TASK DETAILS:
The reply to the records below should contain exactly the lines from the line with "For each line" through the line with "Considerando esta emisión, Chile", and nothing besides.
————
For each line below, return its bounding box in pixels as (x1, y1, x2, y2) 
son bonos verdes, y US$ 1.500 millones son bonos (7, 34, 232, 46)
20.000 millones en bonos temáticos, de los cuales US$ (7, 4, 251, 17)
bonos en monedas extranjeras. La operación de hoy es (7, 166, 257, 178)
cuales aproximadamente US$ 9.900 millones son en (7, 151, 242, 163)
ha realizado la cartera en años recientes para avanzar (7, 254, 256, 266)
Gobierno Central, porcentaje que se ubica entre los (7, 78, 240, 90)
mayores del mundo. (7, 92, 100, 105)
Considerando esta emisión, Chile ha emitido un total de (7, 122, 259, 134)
————
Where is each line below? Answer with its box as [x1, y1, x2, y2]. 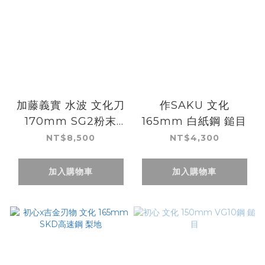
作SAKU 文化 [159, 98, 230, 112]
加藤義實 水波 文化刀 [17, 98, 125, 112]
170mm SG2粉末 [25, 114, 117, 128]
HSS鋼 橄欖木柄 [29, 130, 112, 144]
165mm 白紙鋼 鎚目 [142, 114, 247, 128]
————
EXERCISE RESULT:
For each line below, return its bounding box in pixels as (x1, y1, x2, y2) 
son bonos verdes, y US$ 1.500 millones son bonos (7, 34, 232, 46)
20.000 millones en bonos temáticos, de los cuales US$ (7, 4, 251, 17)
bonos en monedas extranjeras. La operación de hoy es (7, 166, 257, 178)
cuales aproximadamente US$ 9.900 millones son en (7, 151, 242, 163)
ha realizado la cartera en años recientes para avanzar (7, 254, 256, 266)
Gobierno Central, porcentaje que se ubica entre los (7, 78, 240, 90)
mayores del mundo. (7, 92, 100, 105)
Considerando esta emisión, Chile ha emitido un total de (7, 122, 259, 134)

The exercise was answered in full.